# EXERCISE INSTRUCTIONS
Pictures excluded, reproduce exactly the lines below from the one with "После перезапуска попробуйте" through the one with "Python Flask Hello World (93, 14)", both included.
DATA TO EXAMINE: Begin
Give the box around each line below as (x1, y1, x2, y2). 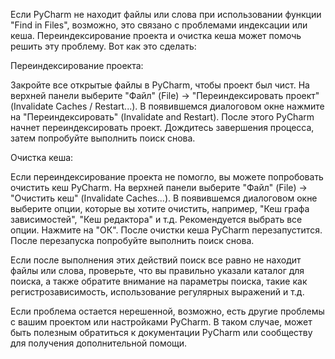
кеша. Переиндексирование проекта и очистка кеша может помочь (10, 30, 302, 41)
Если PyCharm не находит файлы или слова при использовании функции (10, 9, 322, 20)
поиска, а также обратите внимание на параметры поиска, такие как (10, 275, 308, 287)
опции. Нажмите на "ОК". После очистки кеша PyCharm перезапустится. (10, 224, 323, 236)
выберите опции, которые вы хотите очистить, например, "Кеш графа (10, 203, 310, 214)
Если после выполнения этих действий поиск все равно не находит (10, 254, 302, 266)
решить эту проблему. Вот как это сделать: (10, 40, 197, 52)
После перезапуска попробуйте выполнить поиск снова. (10, 235, 255, 246)
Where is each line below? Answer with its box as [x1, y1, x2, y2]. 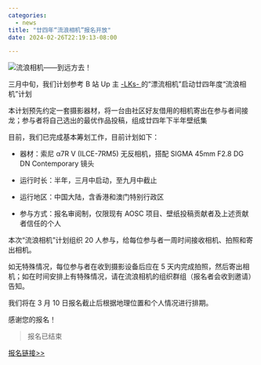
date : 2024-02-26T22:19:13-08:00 [8, 33, 118, 42]
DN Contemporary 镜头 [19, 159, 95, 169]
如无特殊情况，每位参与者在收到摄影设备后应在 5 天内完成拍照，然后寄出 [8, 262, 243, 272]
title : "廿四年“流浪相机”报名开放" [8, 26, 111, 34]
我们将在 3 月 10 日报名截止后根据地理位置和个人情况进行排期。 [8, 298, 213, 308]
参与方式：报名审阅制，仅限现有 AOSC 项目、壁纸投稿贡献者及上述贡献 [19, 209, 249, 218]
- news [15, 19, 37, 27]
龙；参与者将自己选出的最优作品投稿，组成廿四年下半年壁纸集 [8, 115, 208, 126]
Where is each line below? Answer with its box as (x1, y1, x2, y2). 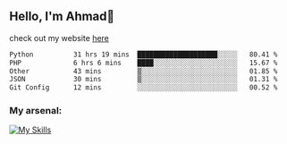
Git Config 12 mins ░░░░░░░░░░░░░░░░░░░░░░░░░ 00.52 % (9, 83, 278, 92)
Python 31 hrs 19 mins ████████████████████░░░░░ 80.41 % (9, 50, 278, 59)
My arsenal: (9, 105, 63, 117)
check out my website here (9, 32, 110, 43)
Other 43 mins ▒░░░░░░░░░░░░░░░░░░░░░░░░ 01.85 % (9, 66, 278, 76)
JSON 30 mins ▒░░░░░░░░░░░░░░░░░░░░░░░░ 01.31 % (9, 75, 278, 84)
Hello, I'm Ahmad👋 (9, 9, 115, 24)
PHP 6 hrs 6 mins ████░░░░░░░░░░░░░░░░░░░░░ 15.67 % (9, 58, 278, 67)
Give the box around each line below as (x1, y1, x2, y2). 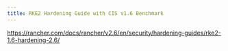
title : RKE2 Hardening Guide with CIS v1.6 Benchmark (7, 10, 164, 17)
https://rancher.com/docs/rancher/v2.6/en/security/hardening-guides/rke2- (7, 29, 221, 37)
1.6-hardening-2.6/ (7, 35, 60, 44)
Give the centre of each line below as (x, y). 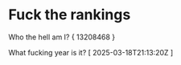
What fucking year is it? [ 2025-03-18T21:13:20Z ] (91, 52)
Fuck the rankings (70, 15)
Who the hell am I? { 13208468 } (62, 37)
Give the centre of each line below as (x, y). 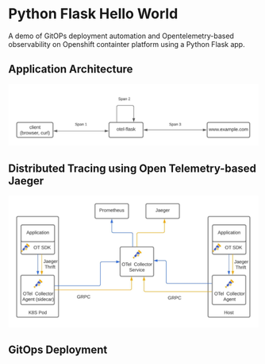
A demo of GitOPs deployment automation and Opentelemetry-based (121, 36)
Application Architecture (71, 70)
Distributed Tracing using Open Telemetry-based (132, 168)
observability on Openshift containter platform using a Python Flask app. (127, 44)
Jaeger (26, 181)
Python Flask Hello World (93, 14)
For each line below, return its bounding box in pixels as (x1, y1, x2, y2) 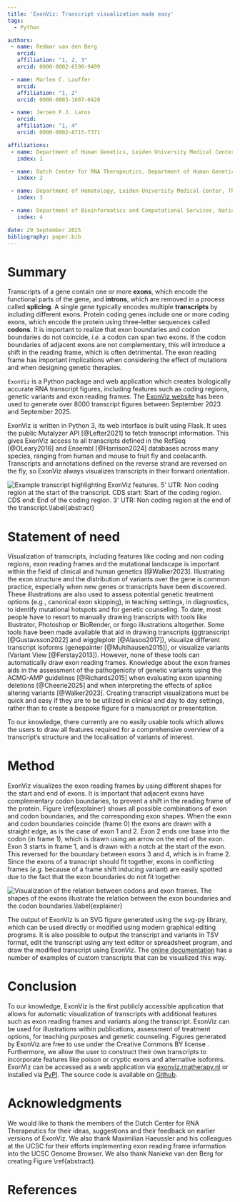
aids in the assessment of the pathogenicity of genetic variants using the (7, 666, 222, 675)
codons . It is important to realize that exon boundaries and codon (7, 326, 201, 334)
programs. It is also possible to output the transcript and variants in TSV (7, 931, 219, 939)
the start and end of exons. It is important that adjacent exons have (7, 789, 205, 798)
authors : (7, 36, 34, 44)
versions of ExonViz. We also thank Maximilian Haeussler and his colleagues (7, 1134, 232, 1143)
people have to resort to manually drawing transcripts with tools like (7, 613, 207, 621)
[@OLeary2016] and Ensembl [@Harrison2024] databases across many (7, 444, 219, 453)
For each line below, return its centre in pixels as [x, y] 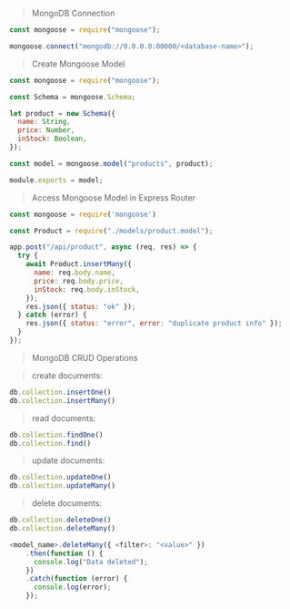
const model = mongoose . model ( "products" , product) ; [111, 163]
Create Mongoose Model [78, 64]
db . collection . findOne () [56, 435]
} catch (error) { [53, 315]
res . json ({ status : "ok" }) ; [81, 306]
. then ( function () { [65, 553]
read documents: [64, 418]
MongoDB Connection [73, 13]
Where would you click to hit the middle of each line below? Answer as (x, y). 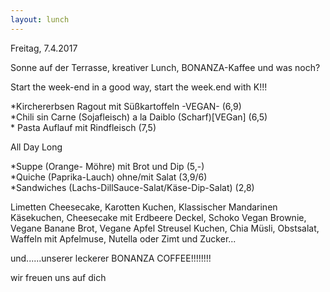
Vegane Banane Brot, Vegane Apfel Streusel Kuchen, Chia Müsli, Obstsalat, (165, 228)
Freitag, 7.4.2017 (44, 48)
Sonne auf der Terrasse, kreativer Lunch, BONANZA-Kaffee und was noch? (165, 67)
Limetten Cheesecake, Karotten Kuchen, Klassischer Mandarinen (144, 207)
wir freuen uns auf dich (58, 277)
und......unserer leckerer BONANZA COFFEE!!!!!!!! (111, 258)
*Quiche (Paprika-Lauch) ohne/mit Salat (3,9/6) (109, 177)
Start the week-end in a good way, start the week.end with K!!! (139, 87)
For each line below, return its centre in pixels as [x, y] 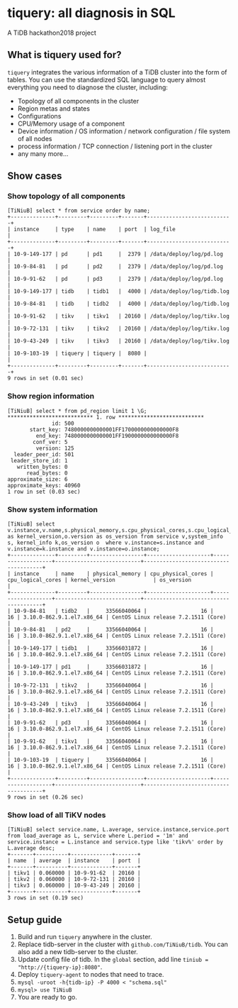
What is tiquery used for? [64, 55]
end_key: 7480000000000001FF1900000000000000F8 [107, 436]
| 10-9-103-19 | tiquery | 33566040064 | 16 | [110, 760]
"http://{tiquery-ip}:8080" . [60, 967]
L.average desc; [31, 848]
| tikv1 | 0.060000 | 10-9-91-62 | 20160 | [74, 873]
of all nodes [35, 138]
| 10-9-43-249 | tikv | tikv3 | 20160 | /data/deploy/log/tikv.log [119, 341]
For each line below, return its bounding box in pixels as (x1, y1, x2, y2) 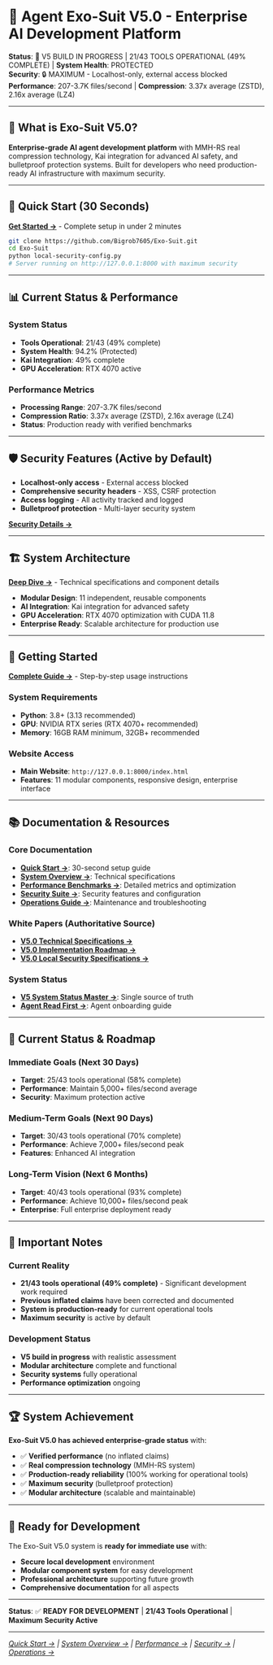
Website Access (8, 748, 75, 759)
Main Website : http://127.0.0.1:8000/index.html (19, 766, 188, 776)
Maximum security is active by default (19, 1313, 151, 1323)
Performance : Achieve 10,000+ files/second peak (19, 1196, 188, 1205)
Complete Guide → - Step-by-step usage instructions (8, 671, 188, 682)
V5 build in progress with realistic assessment (19, 1352, 177, 1362)
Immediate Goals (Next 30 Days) (8, 1057, 140, 1068)
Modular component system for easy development (19, 1566, 193, 1576)
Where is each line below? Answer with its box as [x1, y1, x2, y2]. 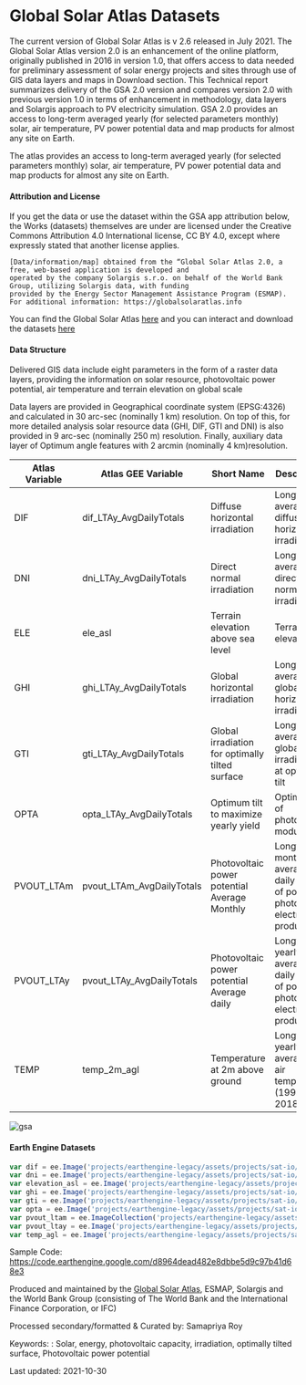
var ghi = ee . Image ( [9, 1188, 88, 1197]
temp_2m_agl [81, 1064, 139, 1077]
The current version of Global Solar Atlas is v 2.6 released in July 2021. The [9, 36, 292, 47]
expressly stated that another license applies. [9, 240, 180, 251]
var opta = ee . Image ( [9, 1204, 92, 1213]
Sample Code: [9, 1246, 63, 1257]
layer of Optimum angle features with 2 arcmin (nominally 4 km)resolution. [9, 440, 289, 452]
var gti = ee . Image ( [9, 1196, 88, 1205]
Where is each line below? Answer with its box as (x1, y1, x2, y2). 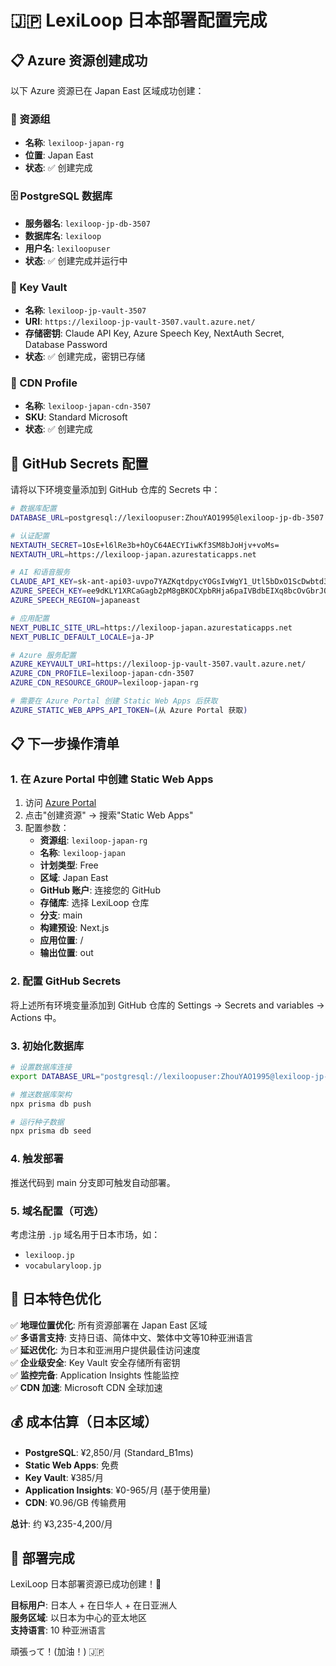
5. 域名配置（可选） (10, 1204, 105, 1218)
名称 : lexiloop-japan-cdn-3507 (24, 400, 152, 412)
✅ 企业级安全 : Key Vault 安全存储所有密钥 (10, 1356, 181, 1368)
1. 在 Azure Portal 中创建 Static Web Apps (10, 772, 214, 786)
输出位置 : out (39, 947, 94, 959)
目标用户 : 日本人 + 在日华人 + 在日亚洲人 (10, 1599, 178, 1611)
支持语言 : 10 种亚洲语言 (10, 1624, 107, 1636)
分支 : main (39, 909, 83, 921)
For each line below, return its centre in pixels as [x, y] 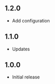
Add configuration [31, 20]
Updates [21, 49]
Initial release [26, 77]
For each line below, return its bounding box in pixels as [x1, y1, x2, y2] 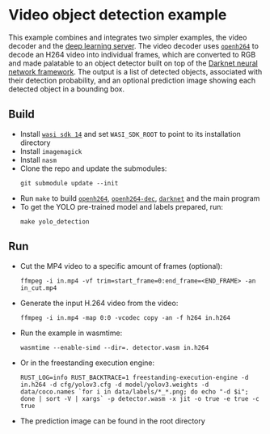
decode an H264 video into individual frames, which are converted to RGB [8, 49, 256, 59]
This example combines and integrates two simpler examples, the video [8, 32, 247, 42]
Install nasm [19, 155, 57, 164]
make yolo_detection [19, 217, 90, 226]
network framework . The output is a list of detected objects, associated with [8, 66, 263, 76]
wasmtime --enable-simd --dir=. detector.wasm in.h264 [19, 343, 209, 351]
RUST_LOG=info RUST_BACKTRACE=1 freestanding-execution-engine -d [19, 373, 249, 381]
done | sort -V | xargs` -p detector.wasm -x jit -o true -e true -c [19, 394, 260, 402]
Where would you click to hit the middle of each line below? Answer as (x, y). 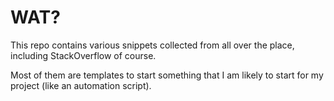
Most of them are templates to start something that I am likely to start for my (167, 75)
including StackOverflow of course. (83, 55)
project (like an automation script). (81, 85)
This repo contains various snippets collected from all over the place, (152, 45)
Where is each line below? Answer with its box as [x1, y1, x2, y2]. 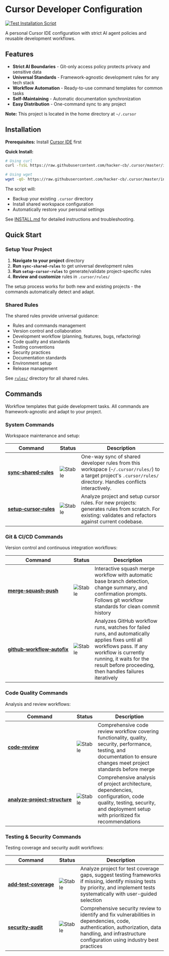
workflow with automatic [95, 571, 153, 578]
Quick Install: [5, 148, 34, 154]
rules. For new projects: [81, 499, 137, 506]
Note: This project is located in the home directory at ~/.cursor [5, 111, 137, 117]
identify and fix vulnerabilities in [80, 911, 156, 918]
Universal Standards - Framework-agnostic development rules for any [12, 74, 159, 80]
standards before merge [98, 766, 155, 773]
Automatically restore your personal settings [12, 206, 105, 213]
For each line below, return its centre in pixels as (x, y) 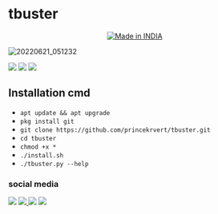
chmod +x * (38, 147)
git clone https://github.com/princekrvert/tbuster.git (115, 130)
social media (33, 184)
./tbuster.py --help (54, 164)
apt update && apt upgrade (65, 113)
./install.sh (42, 155)
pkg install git (47, 121)
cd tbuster (38, 138)
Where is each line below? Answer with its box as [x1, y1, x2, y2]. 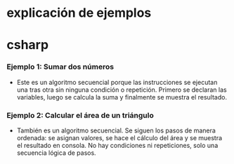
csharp [6, 37, 49, 53]
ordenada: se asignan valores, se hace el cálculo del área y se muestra [16, 133, 223, 142]
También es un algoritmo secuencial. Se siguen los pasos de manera [16, 126, 216, 135]
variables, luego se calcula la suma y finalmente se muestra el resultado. [16, 93, 228, 101]
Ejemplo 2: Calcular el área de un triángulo [6, 110, 154, 120]
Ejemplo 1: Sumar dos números [6, 62, 114, 71]
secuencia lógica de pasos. [16, 149, 96, 157]
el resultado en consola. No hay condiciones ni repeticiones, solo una [16, 141, 219, 149]
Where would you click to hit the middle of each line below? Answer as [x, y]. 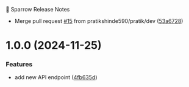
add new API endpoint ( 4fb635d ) [56, 77]
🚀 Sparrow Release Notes [38, 9]
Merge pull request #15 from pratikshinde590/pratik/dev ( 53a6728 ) [99, 21]
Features [19, 65]
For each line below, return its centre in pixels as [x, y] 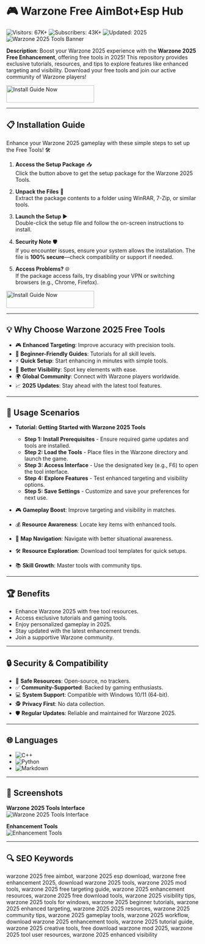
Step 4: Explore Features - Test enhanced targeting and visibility [106, 478]
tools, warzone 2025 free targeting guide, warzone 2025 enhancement [95, 889]
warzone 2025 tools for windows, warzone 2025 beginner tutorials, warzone [103, 902]
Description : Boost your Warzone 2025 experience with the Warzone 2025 [101, 51]
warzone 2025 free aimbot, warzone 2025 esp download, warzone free [96, 876]
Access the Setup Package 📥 [53, 164]
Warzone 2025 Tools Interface [46, 807]
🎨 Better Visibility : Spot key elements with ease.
DATA TO EXAMINE: End
# YOUR SOLUTION
После перезапуска попробуйте выполнить поиск снова. (10, 235, 255, 246)
Where is each line below? Answer with its box as [x1, y1, x2, y2]. 
date : 2024-02-26T22:19:13-08:00 [8, 33, 118, 42]
DN Contemporary 镜头 [19, 159, 95, 169]
如无特殊情况，每位参与者在收到摄影设备后应在 5 天内完成拍照，然后寄出 [8, 262, 243, 272]
title : "廿四年“流浪相机”报名开放" [8, 26, 111, 34]
我们将在 3 月 10 日报名截止后根据地理位置和个人情况进行排期。 [8, 298, 213, 308]
参与方式：报名审阅制，仅限现有 AOSC 项目、壁纸投稿贡献者及上述贡献 [19, 209, 249, 218]
- news [15, 19, 37, 27]
龙；参与者将自己选出的最优作品投稿，组成廿四年下半年壁纸集 [8, 115, 208, 126]
Where is each line below? Answer with its box as (x1, y1, x2, y2). 
Git Config 12 mins ░░░░░░░░░░░░░░░░░░░░░░░░░ 00.52 % (9, 83, 278, 92)
Python 31 hrs 19 mins ████████████████████░░░░░ 80.41 % (9, 50, 278, 59)
My arsenal: (9, 105, 63, 117)
check out my website here (9, 32, 110, 43)
Other 43 mins ▒░░░░░░░░░░░░░░░░░░░░░░░░ 01.85 % (9, 66, 278, 76)
JSON 30 mins ▒░░░░░░░░░░░░░░░░░░░░░░░░ 01.31 % (9, 75, 278, 84)
Hello, I'm Ahmad👋 (9, 9, 115, 24)
PHP 6 hrs 6 mins ████░░░░░░░░░░░░░░░░░░░░░ 15.67 % (9, 58, 278, 67)
Give the box around each line below as (x1, y1, x2, y2). 
title : RKE2 Hardening Guide with CIS v1.6 Benchmark (7, 10, 164, 17)
https://rancher.com/docs/rancher/v2.6/en/security/hardening-guides/rke2- (7, 29, 221, 37)
1.6-hardening-2.6/ (7, 35, 60, 44)
Give the centre of each line below as (x, y). 
What fucking year is it? [ 2025-03-18T21:13:20Z ] (91, 52)
Fuck the rankings (70, 15)
Who the hell am I? { 13208468 } (62, 37)
Give the centre of each line below as (x, y). 
A demo of GitOPs deployment automation and Opentelemetry-based (121, 36)
Application Architecture (71, 70)
Distributed Tracing using Open Telemetry-based (132, 168)
observability on Openshift containter platform using a Python Flask app. (127, 44)
Jaeger (26, 181)
Python Flask Hello World (93, 14)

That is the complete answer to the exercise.